1. What is the definition of probability in the context of hobbies?
Ans. Probability in the context of hobbies refers to the likelihood or chance of a specific event occurring related to a hobby. It measures how likely it is that a certain outcome will happen when engaging in activities like playing games, participating in sports, or any other leisure pursuits.
2. How can I apply probability to improve my chances in hobby-related games?
Ans. You can apply probability by understanding the odds of different outcomes in games, analyzing patterns, and making informed decisions based on statistical data. For instance, in card games, knowing the likelihood of drawing certain cards can help you strategize better.
3. What are some common probability concepts that can be applied to hobbies?
Ans. Common probability concepts include independent and dependent events, the law of large numbers, and calculating expected value.

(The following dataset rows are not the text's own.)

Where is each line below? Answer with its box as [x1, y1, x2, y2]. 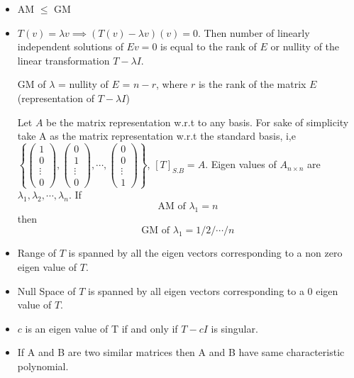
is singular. [211, 321, 258, 335]
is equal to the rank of [160, 39, 257, 54]
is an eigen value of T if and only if [25, 321, 178, 335]
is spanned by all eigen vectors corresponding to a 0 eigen [87, 283, 338, 298]
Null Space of [17, 283, 76, 298]
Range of [17, 245, 57, 260]
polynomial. [17, 358, 69, 373]
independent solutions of [17, 39, 123, 54]
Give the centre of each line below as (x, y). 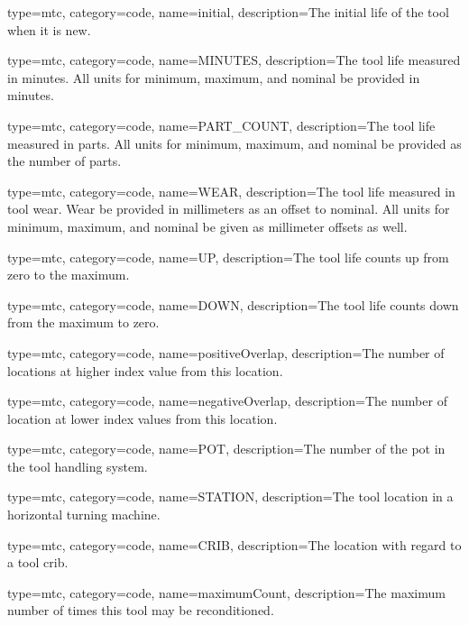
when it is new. (49, 29)
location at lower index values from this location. (143, 418)
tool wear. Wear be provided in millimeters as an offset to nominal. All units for (229, 209)
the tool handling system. (78, 466)
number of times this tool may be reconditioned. (141, 610)
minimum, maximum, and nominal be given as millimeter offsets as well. (207, 226)
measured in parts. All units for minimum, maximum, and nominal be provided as (234, 143)
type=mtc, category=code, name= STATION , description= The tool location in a (230, 496)
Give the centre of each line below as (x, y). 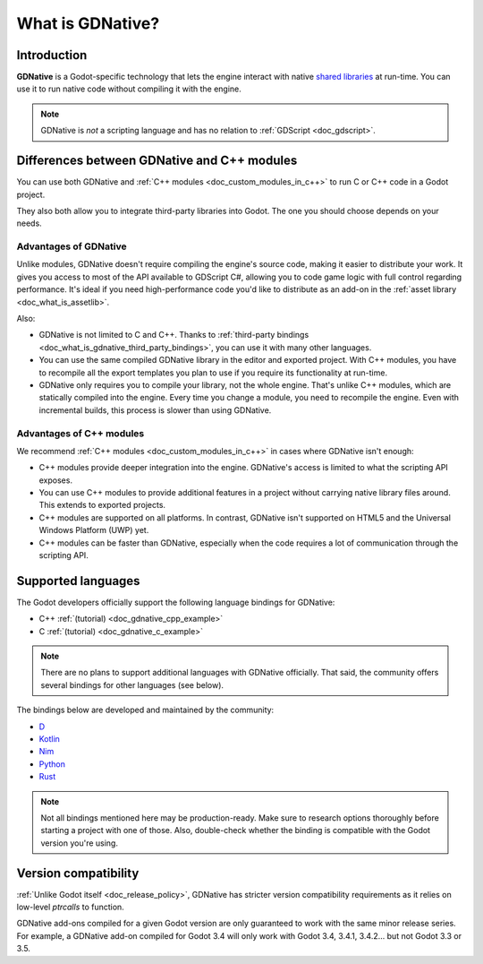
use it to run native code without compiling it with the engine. (129, 89)
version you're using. (79, 843)
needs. (29, 223)
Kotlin (49, 739)
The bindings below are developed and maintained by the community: (145, 710)
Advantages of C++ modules (80, 433)
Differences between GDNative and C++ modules (157, 161)
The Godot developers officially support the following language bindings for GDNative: (176, 602)
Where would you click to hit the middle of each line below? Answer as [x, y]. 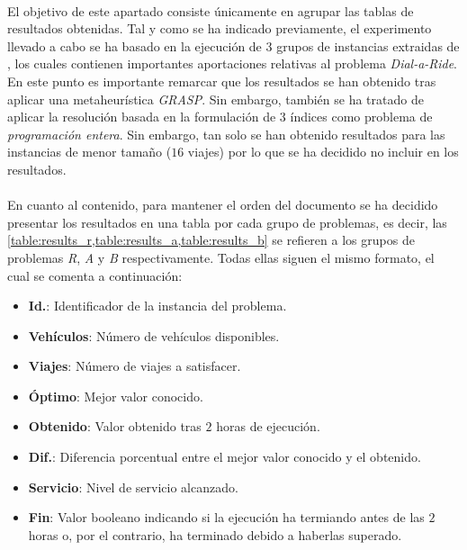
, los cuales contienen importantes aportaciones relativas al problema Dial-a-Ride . [233, 63]
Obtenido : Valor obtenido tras [115, 426]
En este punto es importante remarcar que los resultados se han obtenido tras [222, 81]
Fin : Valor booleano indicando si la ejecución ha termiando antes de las [226, 517]
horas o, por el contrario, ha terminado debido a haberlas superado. [215, 534]
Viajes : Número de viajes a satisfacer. [135, 366]
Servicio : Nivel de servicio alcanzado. [133, 487]
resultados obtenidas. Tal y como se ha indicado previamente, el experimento [220, 28]
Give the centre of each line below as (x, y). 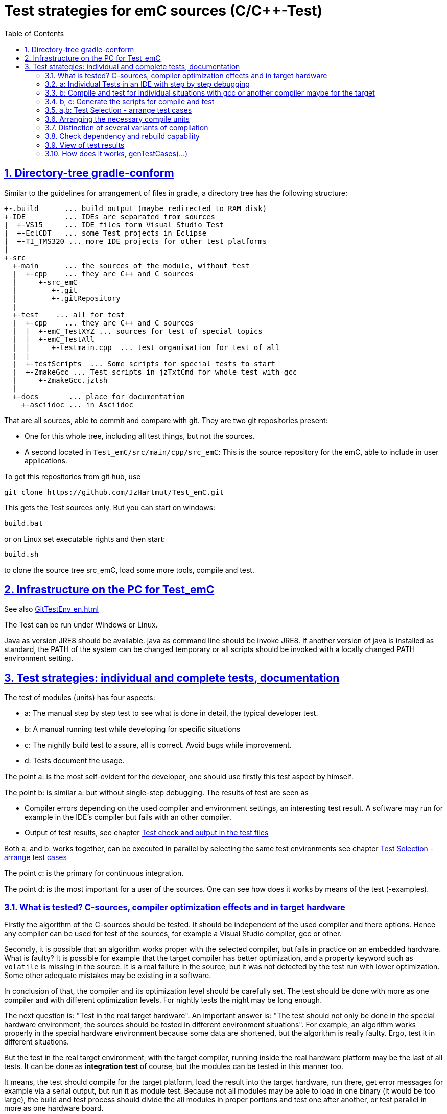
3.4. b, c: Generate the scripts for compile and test (130, 101)
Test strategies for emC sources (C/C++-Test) (163, 11)
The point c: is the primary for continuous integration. (94, 873)
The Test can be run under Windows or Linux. (81, 625)
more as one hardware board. (54, 1108)
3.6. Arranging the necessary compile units (117, 119)
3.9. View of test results (85, 145)
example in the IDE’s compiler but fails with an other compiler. (128, 817)
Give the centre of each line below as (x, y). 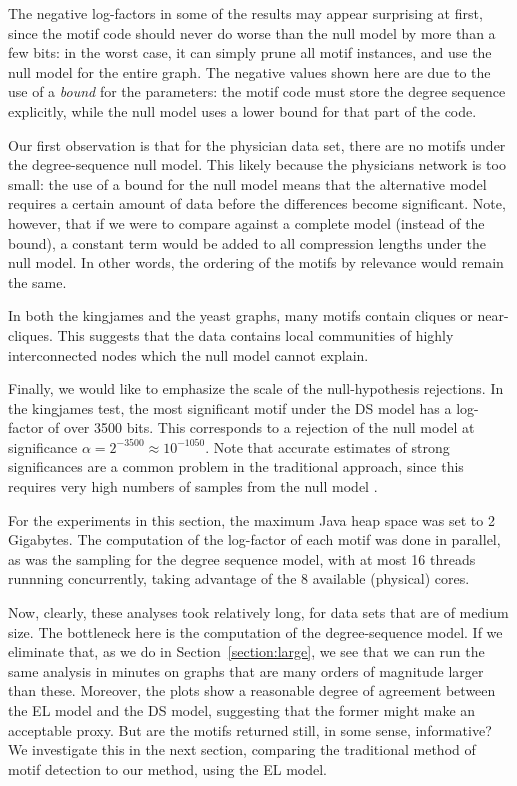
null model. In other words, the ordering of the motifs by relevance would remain (256, 262)
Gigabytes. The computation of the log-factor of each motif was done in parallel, (254, 539)
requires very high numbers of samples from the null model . (193, 486)
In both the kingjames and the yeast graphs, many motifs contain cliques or (240, 315)
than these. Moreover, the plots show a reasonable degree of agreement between (252, 690)
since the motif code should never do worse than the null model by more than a (252, 32)
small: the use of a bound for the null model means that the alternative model (247, 183)
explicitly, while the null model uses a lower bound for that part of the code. (242, 110)
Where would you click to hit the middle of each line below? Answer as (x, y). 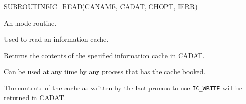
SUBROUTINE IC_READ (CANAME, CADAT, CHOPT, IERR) (101, 6)
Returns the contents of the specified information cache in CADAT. (104, 55)
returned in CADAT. (35, 97)
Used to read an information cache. (56, 39)
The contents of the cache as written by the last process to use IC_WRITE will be (123, 87)
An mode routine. (30, 22)
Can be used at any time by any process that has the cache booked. (105, 71)
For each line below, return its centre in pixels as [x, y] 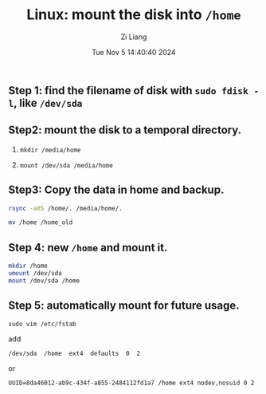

These concepts can help hobbyists make predictions about outcomes, such as winning in games or achieving specific results in competitive hobbies.
4. Can understanding probability enhance my skills in competitive hobbies?
Ans. Yes, understanding probability can significantly enhance your skills in competitive hobbies. By making decisions based on statistical analysis and probability calculations, you can optimize your strategies, minimize risks, and increase your chances of success in competitions.
5. What resources can I use to learn more about probability as it relates to my hobbies?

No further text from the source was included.